Task to complete: For each line below that includes the word "nodes", make a copy.

-- Opening Marker --

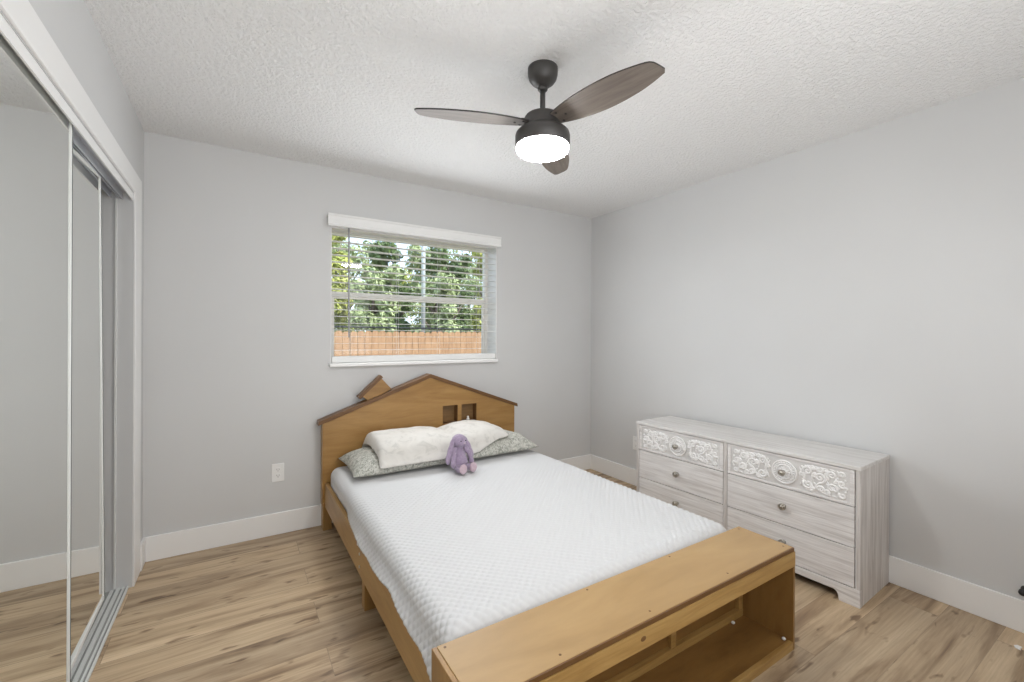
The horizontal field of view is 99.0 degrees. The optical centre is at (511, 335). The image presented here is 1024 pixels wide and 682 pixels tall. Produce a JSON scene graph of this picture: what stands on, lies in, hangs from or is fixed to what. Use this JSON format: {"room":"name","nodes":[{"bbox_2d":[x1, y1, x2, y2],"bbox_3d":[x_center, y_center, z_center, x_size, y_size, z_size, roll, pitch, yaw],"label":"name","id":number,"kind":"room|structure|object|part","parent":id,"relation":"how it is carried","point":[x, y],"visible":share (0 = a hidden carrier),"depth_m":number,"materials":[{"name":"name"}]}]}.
{"room":"child's bedroom","nodes":[
{"label":"child's bedroom","id":0,"kind":"room"},
{"bbox_2d":[0,0,143,592],"bbox_3d":[-1.219,0.066,0.961,0.140,2.440,3.500,0,0,-32],"label":"wall","id":1,"kind":"structure","parent":0,"point":[70,24],"depth_m":2.19,"materials":[{"name":"grey paint"}]},
{"bbox_2d":[0,33,72,681],"bbox_3d":[-1.136,0.277,0.921,0.017,1.988,1.245,0,0,-32],"label":"door","id":2,"kind":"structure","parent":1,"relation":"in","point":[36,137],"depth_m":1.19,"materials":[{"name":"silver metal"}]},
{"bbox_3d":[-1.137,0.277,0.921,0.016,1.988,1.245,0,0,-32],"label":"frame","id":3,"kind":"part","parent":2,"relation":"part of","materials":[{"name":"white paint"}]},
{"bbox_2d":[0,13,132,199],"bbox_3d":[-1.281,-0.706,1.191,0.005,0.036,2.460,0,0,-32],"label":"trim","id":4,"kind":"structure","parent":1,"relation":"attached to","point":[6,30],"depth_m":1.27,"materials":[{"name":"white paint"}]},
{"bbox_2d":[0,0,141,586],"bbox_3d":[-1.296,0.226,1.222,0.009,2.120,2.725,0,0,-32],"label":"trim","id":5,"kind":"structure","parent":1,"relation":"attached to","point":[20,13],"depth_m":1.79,"materials":[{"name":"white paint"}]},
{"bbox_2d":[71,148,104,669],"bbox_3d":[-1.495,0.277,1.415,0.017,1.950,1.341,0,0,-32],"label":"door","id":6,"kind":"structure","parent":1,"relation":"in","point":[87,484],"depth_m":1.75,"materials":[{"name":"silver metal"}]},
{"bbox_2d":[73,126,125,198],"bbox_3d":[-1.333,-0.706,1.159,0.122,0.040,2.460,0,0,-32],"label":"trim","id":7,"kind":"structure","parent":1,"relation":"attached to","point":[109,183],"depth_m":1.82,"materials":[{"name":"grey metal"}]},
{"bbox_2d":[71,586,128,681],"bbox_3d":[-1.341,1.278,1.159,0.104,0.009,2.460,0,0,-32],"label":"trim","id":8,"kind":"structure","parent":1,"relation":"attached to","point":[81,667],"depth_m":1.85,"materials":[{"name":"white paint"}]},
{"bbox_2d":[113,198,116,589],"bbox_3d":[-1.990,0.291,2.195,0.007,1.960,0.010,0,0,-32],"label":"trim","id":9,"kind":"structure","parent":1,"relation":"attached to","point":[115,303],"depth_m":2.19,"materials":[{"name":"white paint"}]},
{"bbox_2d":[140,537,145,570],"bbox_3d":[-2.055,1.213,2.431,0.014,0.140,0.125,0,0,-32],"label":"baseboard","id":10,"kind":"structure","parent":1,"relation":"attached to","point":[142,543],"depth_m":2.40,"materials":[{"name":"white paint"}]},
{"bbox_2d":[143,132,591,536],"bbox_3d":[-1.008,0.067,3.277,4.479,2.440,0.200,0,0,-32],"label":"wall","id":11,"kind":"structure","parent":0,"point":[238,378],"depth_m":2.83,"materials":[{"name":"grey paint"}]},
{"bbox_2d":[272,463,283,481],"bbox_3d":[-1.517,0.887,2.836,0.072,0.117,0.009,0,0,-32],"label":"wall outlet","id":12,"kind":"object","parent":11,"relation":"attached to","point":[277,469],"visible":1,"depth_m":2.83,"materials":[{"name":"white plastic"}]},
{"bbox_2d":[145,454,590,561],"bbox_3d":[-0.653,1.218,3.376,3.365,0.140,0.014,0,0,-32],"label":"baseboard","id":13,"kind":"structure","parent":11,"relation":"attached to","point":[171,544],"depth_m":2.71,"materials":[{"name":"white paint"}]},
{"bbox_2d":[329,226,497,366],"bbox_3d":[-0.736,-0.288,3.423,1.327,1.007,0.240,0,0,-32],"label":"window","id":14,"kind":"structure","parent":11,"relation":"in","point":[488,339],"depth_m":3.59,"materials":[{"name":"white paint"}]},
{"bbox_3d":[-0.779,-0.078,3.502,1.255,0.482,0.030,0,0,-32],"label":"sash","id":15,"kind":"part","parent":14,"relation":"part of","materials":[{"name":"white plastic"}]},
{"bbox_3d":[-0.727,0.203,3.400,1.321,0.024,0.190,0,0,-32],"label":"sill","id":16,"kind":"part","parent":14,"relation":"part of","materials":[{"name":"white paint"}]},
{"bbox_2d":[327,212,501,362],"bbox_3d":[-0.695,-0.319,3.353,1.353,1.017,0.122,0,0,-32],"label":"window blind","id":17,"kind":"object","parent":14,"relation":"attached to","point":[341,222],"visible":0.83,"depth_m":3.30,"materials":[{"name":"white plastic"}]},
{"bbox_3d":[-0.861,-0.290,3.290,0.002,0.925,0.052,0,0,-32],"label":"ladder cord","id":18,"kind":"part","parent":17,"relation":"part of","materials":[{"name":"white fabric"}]},
{"bbox_3d":[-0.705,0.167,3.383,1.299,0.044,0.054,0,0,-32],"label":"rail","id":19,"kind":"part","parent":17,"relation":"part of","materials":[{"name":"white plastic"}]},
{"bbox_3d":[-0.581,-0.289,3.466,0.002,0.925,0.052,0,0,-32],"label":"ladder cord","id":20,"kind":"part","parent":17,"relation":"part of","materials":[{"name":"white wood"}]},
{"bbox_3d":[-0.285,-0.287,3.651,0.002,0.925,0.052,0,0,-32],"label":"ladder cord","id":21,"kind":"part","parent":17,"relation":"part of","materials":[{"name":"white fabric"}]},
{"bbox_2d":[84,0,1023,218],"bbox_3d":[-0.059,-1.224,1.773,4.479,0.150,4.050,0,0,-32],"label":"ceiling","id":22,"kind":"structure","parent":0,"point":[336,84],"depth_m":1.92,"materials":[{"name":"white paint"}]},
{"bbox_2d":[414,59,664,174],"bbox_3d":[0.114,-0.963,1.792,0.923,0.370,0.911,0,0,-32],"label":"ceiling fan","id":23,"kind":"object","parent":22,"relation":"hanging from","point":[542,137],"visible":1,"depth_m":1.78,"materials":[{"name":"black metal"}]},
{"bbox_3d":[-0.163,-0.899,1.796,0.467,0.006,0.146,-2,12,-16],"label":"blade","id":24,"kind":"part","parent":23,"relation":"part of","materials":[{"name":"brown wood"}]},
{"bbox_2d":[516,135,568,161],"bbox_3d":[0.131,-0.795,1.881,0.226,0.034,0.226,0,0,-32],"label":"diffuser","id":25,"kind":"object","parent":23,"relation":"attached to","point":[534,148],"depth_m":1.83,"materials":[{"name":"white glass"}]},
{"bbox_3d":[0.205,-0.899,2.178,0.146,0.006,0.467,-11,-4,14],"label":"blade","id":26,"kind":"part","parent":23,"relation":"part of","materials":[{"name":"brown wood"}]},
{"bbox_3d":[0.352,-0.919,1.668,0.467,0.006,0.146,-3,-13,44],"label":"blade","id":27,"kind":"part","parent":23,"relation":"part of","materials":[{"name":"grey wood"}]},
{"bbox_2d":[88,469,1023,681],"bbox_3d":[-0.030,1.366,1.710,4.479,0.150,3.900,0,0,-32],"label":"floor","id":28,"kind":"structure","parent":0,"point":[284,607],"depth_m":1.91,"materials":[{"name":"brown wood"}]},
{"bbox_2d":[316,373,794,681],"bbox_3d":[-0.049,0.787,2.385,1.555,1.008,2.277,0,0,-32],"label":"bed","id":29,"kind":"object","parent":28,"relation":"on","point":[720,607],"visible":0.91,"depth_m":1.64,"materials":[{"name":"brown wood"}]},
{"bbox_3d":[-1.241,1.196,2.927,0.055,0.180,0.074,0,0,-32],"label":"leg","id":30,"kind":"part","parent":29,"relation":"part of","materials":[{"name":"brown wood"}]},
{"bbox_3d":[-0.680,1.196,2.080,0.052,0.185,0.056,0,0,-32],"label":"leg","id":31,"kind":"part","parent":29,"relation":"part of","materials":[{"name":"brown wood"}]},
{"bbox_3d":[-0.960,0.439,3.107,0.778,0.306,0.084,0,0,-32],"label":"roof trim","id":32,"kind":"part","parent":29,"relation":"part of","materials":[{"name":"brown wood"}]},
{"bbox_3d":[-0.708,1.055,2.073,0.024,0.157,1.962,0,0,-32],"label":"rail","id":33,"kind":"part","parent":29,"relation":"part of","materials":[{"name":"brown wood"}]},
{"bbox_3d":[-0.634,0.721,3.318,1.500,0.815,0.070,0,0,-32],"label":"headboard","id":34,"kind":"part","parent":29,"relation":"part of","materials":[{"name":"brown wood"}]},
{"bbox_3d":[-0.301,0.441,3.520,0.778,0.306,0.084,0,0,-32],"label":"roof trim","id":35,"kind":"part","parent":29,"relation":"part of","materials":[{"name":"brown wood"}]},
{"bbox_2d":[331,466,722,634],"bbox_3d":[-0.101,0.974,2.453,1.402,0.202,1.948,0,0,-32],"label":"mattress","id":36,"kind":"object","parent":29,"relation":"on","point":[338,470],"visible":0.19,"depth_m":1.79,"materials":[{"name":"grey fabric"}]},
{"bbox_2d":[333,449,726,680],"bbox_3d":[-0.065,0.937,2.367,1.459,0.163,1.747,0,0,-32],"label":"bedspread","id":37,"kind":"object","parent":36,"relation":"on","point":[456,555],"visible":0.92,"depth_m":1.91,"materials":[{"name":"grey fabric"}]},
{"bbox_2d":[338,446,445,477],"bbox_3d":[-0.757,0.793,2.911,0.672,0.126,0.471,0,0,-32],"label":"pillow","id":38,"kind":"object","parent":37,"relation":"on","point":[362,462],"visible":0.36,"depth_m":2.70,"materials":[{"name":"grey fabric"}]},
{"bbox_2d":[362,420,508,468],"bbox_3d":[-0.503,0.715,3.052,0.952,0.169,0.484,0,0,-32],"label":"pillow","id":39,"kind":"object","parent":38,"relation":"on","point":[417,444],"visible":0.92,"depth_m":2.86,"materials":[{"name":"beige fabric"}]},
{"bbox_2d":[446,434,476,474],"bbox_3d":[-0.317,0.741,2.768,0.213,0.228,0.172,0,0,-42],"label":"rabbit","id":40,"kind":"object","parent":37,"relation":"on","point":[459,446],"visible":1,"depth_m":2.75},
{"bbox_3d":[-0.364,0.761,2.734,0.038,0.118,0.070,0,0,4],"label":"arm","id":41,"kind":"part","parent":40,"relation":"part of"},
{"bbox_3d":[-0.327,0.829,2.722,0.045,0.045,0.091,0,0,-42],"label":"leg","id":42,"kind":"part","parent":40,"relation":"part of","materials":[{"name":"purple fabric"}]},
{"bbox_3d":[-0.278,0.761,2.812,0.070,0.118,0.038,0,0,2],"label":"arm","id":43,"kind":"part","parent":40,"relation":"part of"},
{"bbox_2d":[466,429,538,458],"bbox_3d":[-0.196,0.783,3.263,0.636,0.151,0.466,0,0,-32],"label":"pillow","id":44,"kind":"object","parent":37,"relation":"on","point":[515,442],"visible":0.41,"depth_m":3.13,"materials":[{"name":"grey fabric"}]},
{"bbox_3d":[0.634,1.082,1.736,0.030,0.300,0.020,0,0,-32],"label":"bench post","id":45,"kind":"part","parent":29,"relation":"part of","materials":[{"name":"brown wood"}]},
{"bbox_3d":[0.419,1.247,1.600,1.470,0.032,0.022,0,0,-32],"label":"bench rail","id":46,"kind":"part","parent":29,"relation":"part of","materials":[{"name":"brown wood"}]},
{"bbox_3d":[1.029,1.084,1.984,0.030,0.300,0.020,0,0,-32],"label":"bench post","id":47,"kind":"part","parent":29,"relation":"part of","materials":[{"name":"brown wood"}]},
{"bbox_2d":[636,416,889,608],"bbox_3d":[1.431,0.960,2.735,0.438,0.674,1.341,0,0,-34],"label":"dresser","id":48,"kind":"object","parent":28,"relation":"on","point":[829,503],"visible":0.98,"depth_m":2.36,"materials":[{"name":"white wood"}]},
{"bbox_3d":[1.077,0.969,3.289,0.399,0.654,0.020,0,0,-34],"label":"panel","id":49,"kind":"part","parent":48,"relation":"part of","materials":[{"name":"white wood"}]},
{"bbox_3d":[1.104,1.115,2.910,0.018,0.187,0.630,0,0,-34],"label":"drawer","id":50,"kind":"part","parent":48,"relation":"part of","materials":[{"name":"white wood"}]},
{"bbox_3d":[1.105,0.920,2.910,0.018,0.193,0.630,0,0,-34],"label":"drawer","id":51,"kind":"part","parent":48,"relation":"part of","materials":[{"name":"white wood"}]},
{"bbox_3d":[1.106,0.733,2.910,0.018,0.174,0.630,0,0,-34],"label":"drawer","id":52,"kind":"part","parent":48,"relation":"part of","materials":[{"name":"white wood"}]},
{"bbox_3d":[1.453,0.918,2.352,0.033,0.037,0.037,0,0,-34],"label":"knob","id":53,"kind":"part","parent":48,"relation":"part of","materials":[{"name":"metal"}]},
{"bbox_3d":[1.449,0.734,2.349,0.033,0.035,0.035,0,0,-34],"label":"knob","id":54,"kind":"part","parent":48,"relation":"part of","materials":[{"name":"metal"}]},
{"bbox_3d":[1.474,1.116,2.366,0.018,0.187,0.630,0,0,-34],"label":"drawer","id":55,"kind":"part","parent":48,"relation":"part of","materials":[{"name":"white wood"}]},
{"bbox_3d":[1.474,0.922,2.366,0.018,0.193,0.630,0,0,-34],"label":"drawer","id":56,"kind":"part","parent":48,"relation":"part of","materials":[{"name":"white wood"}]},
{"bbox_3d":[1.475,0.735,2.366,0.018,0.174,0.630,0,0,-34],"label":"drawer","id":57,"kind":"part","parent":48,"relation":"part of","materials":[{"name":"white wood"}]},
{"bbox_3d":[1.817,0.972,2.202,0.399,0.654,0.020,0,0,-34],"label":"panel","id":58,"kind":"part","parent":48,"relation":"part of","materials":[{"name":"white wood"}]},
{"bbox_2d":[591,77,1023,599],"bbox_3d":[1.841,0.079,2.762,0.200,2.440,3.700,0,0,-32],"label":"wall","id":59,"kind":"structure","parent":0,"point":[863,289],"depth_m":2.41,"materials":[{"name":"grey paint"}]},
{"bbox_2d":[591,454,1023,632],"bbox_3d":[1.696,1.228,2.784,0.014,0.140,3.486,0,0,-32],"label":"baseboard","id":60,"kind":"structure","parent":59,"relation":"attached to","point":[997,607],"depth_m":2.12,"materials":[{"name":"white paint"}]},
{"bbox_2d":[1018,586,1023,595],"bbox_3d":[2.223,1.109,1.899,0.062,0.028,0.028,0,0,-32],"label":"door stop","id":61,"kind":"object","parent":59,"relation":"attached to","point":[1020,591],"visible":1,"depth_m":1.89,"materials":[{"name":"black rubber"}]},
{"label":"outside","id":62,"kind":"structure","parent":0,"visible":0},
{"bbox_3d":[-13.911,1.708,30.719,70.000,0.250,59.600,0,0,-32],"label":"ground","id":63,"kind":"structure","parent":62,"visible":0},
{"bbox_2d":[332,234,354,333],"bbox_3d":[-5.222,-0.885,12.620,1.613,5.018,1.462,0,0,11],"label":"tree","id":64,"kind":"object","parent":63,"relation":"on","point":[340,238],"visible":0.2,"depth_m":12.26,"materials":[{"name":"green plant"}]},
{"bbox_2d":[332,240,375,332],"bbox_3d":[-5.900,-0.996,15.442,2.458,5.234,2.725,0,0,-32],"label":"tree","id":65,"kind":"object","parent":63,"relation":"on","point":[356,260],"visible":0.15,"depth_m":15.03,"materials":[{"name":"green plant"}]},
{"bbox_2d":[350,264,403,343],"bbox_3d":[-3.512,-0.119,11.276,1.435,3.503,1.510,0,0,-32],"label":"tree","id":66,"kind":"object","parent":63,"relation":"on","point":[379,322],"visible":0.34,"depth_m":10.93,"materials":[{"name":"green plant"}]},
{"bbox_2d":[367,241,413,340],"bbox_3d":[-3.756,-0.676,13.545,1.694,4.614,1.485,0,0,26],"label":"tree","id":67,"kind":"object","parent":63,"relation":"on","point":[391,244],"visible":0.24,"depth_m":13.25,"materials":[{"name":"green plant"}]},
{"bbox_2d":[362,261,420,331],"bbox_3d":[-5.854,-1.145,20.759,3.562,5.528,3.482,0,0,-32],"label":"tree","id":68,"kind":"object","parent":63,"relation":"on","point":[406,271],"visible":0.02,"depth_m":20.60,"materials":[{"name":"green plant"}]},
{"bbox_2d":[334,331,480,355],"bbox_3d":[-1.904,0.767,9.768,9.066,1.732,0.146,0,0,-32],"label":"fence","id":69,"kind":"object","parent":63,"relation":"on","point":[434,342],"visible":0.2,"depth_m":9.43,"materials":[{"name":"brown wood"}]},
{"bbox_2d":[421,246,425,332],"bbox_3d":[-2.105,-1.018,10.377,0.100,5.300,0.100,0,0,-32],"label":"metal pole","id":70,"kind":"object","parent":63,"relation":"on","point":[423,260],"visible":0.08,"depth_m":10.34,"materials":[{"name":"silver metal"}]},
{"bbox_2d":[334,326,480,329],"bbox_3d":[-1.379,-0.174,10.757,14.000,0.115,0.034,0,0,-32],"label":"cable","id":71,"kind":"object","parent":70,"relation":"attached to","point":[334,326],"visible":0.21,"depth_m":10.06,"materials":[{"name":"black rubber"}]},
{"bbox_2d":[403,245,462,332],"bbox_3d":[-3.263,-1.045,17.151,2.467,5.355,2.563,0,0,-32],"label":"tree","id":72,"kind":"object","parent":63,"relation":"on","point":[416,247],"visible":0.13,"depth_m":16.69,"materials":[{"name":"green plant"}]},
{"bbox_2d":[414,272,461,332],"bbox_3d":[-2.096,-0.088,12.137,1.540,3.454,1.606,0,0,-32],"label":"tree","id":73,"kind":"object","parent":63,"relation":"on","point":[439,321],"visible":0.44,"depth_m":11.87,"materials":[{"name":"green plant"}]},
{"bbox_2d":[425,247,472,332],"bbox_3d":[-2.194,-0.677,14.436,1.678,4.629,1.711,0,0,30],"label":"tree","id":74,"kind":"object","parent":63,"relation":"on","point":[433,255],"visible":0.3,"depth_m":14.34,"materials":[{"name":"green plant"}]},
{"bbox_2d":[457,260,481,330],"bbox_3d":[-2.179,-1.236,23.070,3.391,5.859,3.448,0,0,-32],"label":"tree","id":75,"kind":"object","parent":63,"relation":"on","point":[472,288],"visible":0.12,"depth_m":22.27,"materials":[{"name":"green plant"}]},
{"bbox_2d":[468,251,482,332],"bbox_3d":[-0.567,-0.751,13.009,1.459,4.789,1.536,0,0,2],"label":"tree","id":76,"kind":"object","parent":63,"relation":"on","point":[476,320],"visible":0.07,"depth_m":12.65,"materials":[{"name":"green plant"}]},
{"bbox_2d":[473,260,482,296],"bbox_3d":[-0.503,-0.972,15.398,1.728,5.230,1.594,0,0,-32],"label":"tree","id":77,"kind":"object","parent":63,"relation":"on","point":[481,265],"visible":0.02,"depth_m":15.41,"materials":[{"name":"green plant"}]}
]}

-- Closing Marker --

Written answer:
The horizontal field of view is 99.0 degrees. The optical centre is at (511, 335). The image presented here is 1024 pixels wide and 682 pixels tall. Produce a JSON scene graph of this picture: what stands on, lies in, hangs from or is fixed to what. Use this JSON format: {"room":"name","nodes":[{"bbox_2d":[x1, y1, x2, y2],"bbox_3d":[x_center, y_center, z_center, x_size, y_size, z_size, roll, pitch, yaw],"label":"name","id":number,"kind":"room|structure|object|part","parent":id,"relation":"how it is carried","point":[x, y],"visible":share (0 = a hidden carrier),"depth_m":number,"materials":[{"name":"name"}]}]}.
{"room":"child's bedroom","nodes":[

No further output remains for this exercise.